# TASK DIRECTIONS:
Below are records to be transcribed exactly; any pictures should be left out.

----

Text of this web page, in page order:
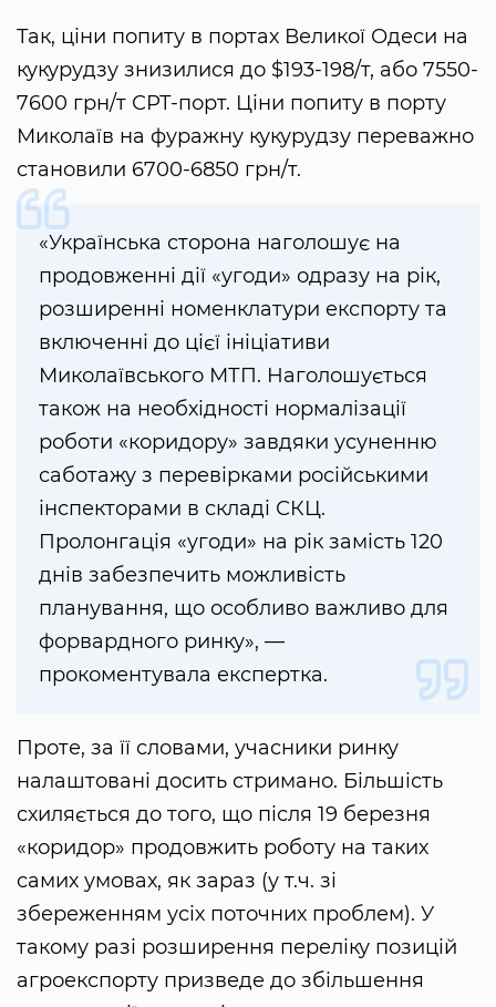
Так, ціни попиту в портах Великої Одеси на
кукурудзу знизилися до $193-198/т, або 7550-
7600 грн/т СРТ-порт. Ціни попиту в порту
Миколаїв на фуражну кукурудзу переважно
становили 6700-6850 грн/т.
«Українська сторона наголошує на
продовженні дії «угоди» одразу на рік,
розширенні номенклатури експорту та
включенні до цієї ініціативи
Миколаївського МТП. Наголошується
також на необхідності нормалізації
роботи «коридору» завдяки усуненню
саботажу з перевірками російськими
інспекторами в складі СКЦ.
Пролонгація «угоди» на рік замість 120
днів забезпечить можливість
планування, що особливо важливо для
форвардного ринку», —
прокоментувала експертка.
Проте, за її словами, учасники ринку
налаштовані досить стримано. Більшість
схиляється до того, що після 19 березня
«коридор» продовжить роботу на таких
самих умовах, як зараз (у т.ч. зі
збереженням усіх поточних проблем). У
такому разі розширення переліку позицій
агроекспорту призведе до збільшення

----

# TASK RESPONSE:
Text of this web page, in page order:
Так, ціни попиту в портах Великої Одеси на
кукурудзу знизилися до $193-198/т, або 7550-
7600 грн/т СРТ-порт. Ціни попиту в порту
Миколаїв на фуражну кукурудзу переважно
становили 6700-6850 грн/т.
«Українська сторона наголошує на
продовженні дії «угоди» одразу на рік,
розширенні номенклатури експорту та
включенні до цієї ініціативи
Миколаївського МТП. Наголошується
також на необхідності нормалізації
роботи «коридору» завдяки усуненню
саботажу з перевірками російськими
інспекторами в складі СКЦ.
Пролонгація «угоди» на рік замість 120
днів забезпечить можливість
планування, що особливо важливо для
форвардного ринку», —
прокоментувала експертка.
Проте, за її словами, учасники ринку
налаштовані досить стримано. Більшість
схиляється до того, що після 19 березня
«коридор» продовжить роботу на таких
самих умовах, як зараз (у т.ч. зі
збереженням усіх поточних проблем). У
такому разі розширення переліку позицій
агроекспорту призведе до збільшення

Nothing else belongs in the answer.